Return, from the material below, each line in which "figure" occurs.

_Input material_
========================
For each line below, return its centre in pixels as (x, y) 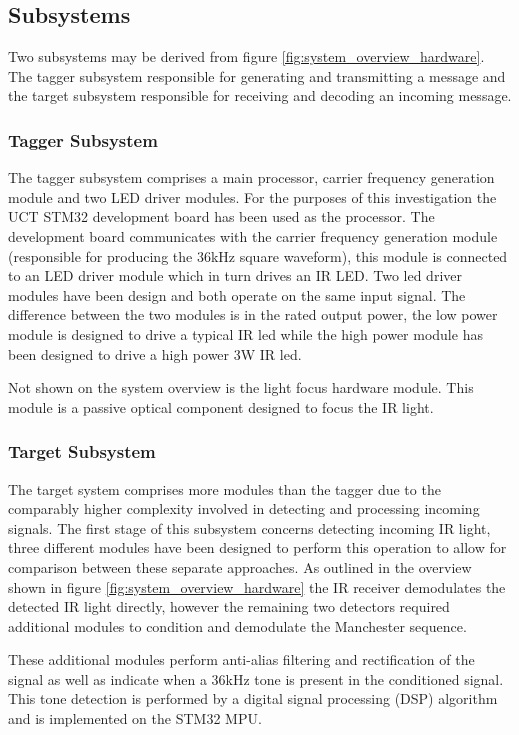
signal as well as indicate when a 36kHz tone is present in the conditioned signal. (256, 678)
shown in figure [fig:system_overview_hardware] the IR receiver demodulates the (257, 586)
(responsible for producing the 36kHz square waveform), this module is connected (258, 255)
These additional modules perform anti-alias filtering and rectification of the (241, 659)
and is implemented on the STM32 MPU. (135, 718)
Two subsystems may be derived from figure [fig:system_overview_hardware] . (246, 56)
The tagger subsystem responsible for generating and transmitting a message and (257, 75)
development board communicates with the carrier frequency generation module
========================
_Result_
shown in figure [fig:system_overview_hardware] the IR receiver demodulates the (257, 586)
Two subsystems may be derived from figure [fig:system_overview_hardware] . (246, 56)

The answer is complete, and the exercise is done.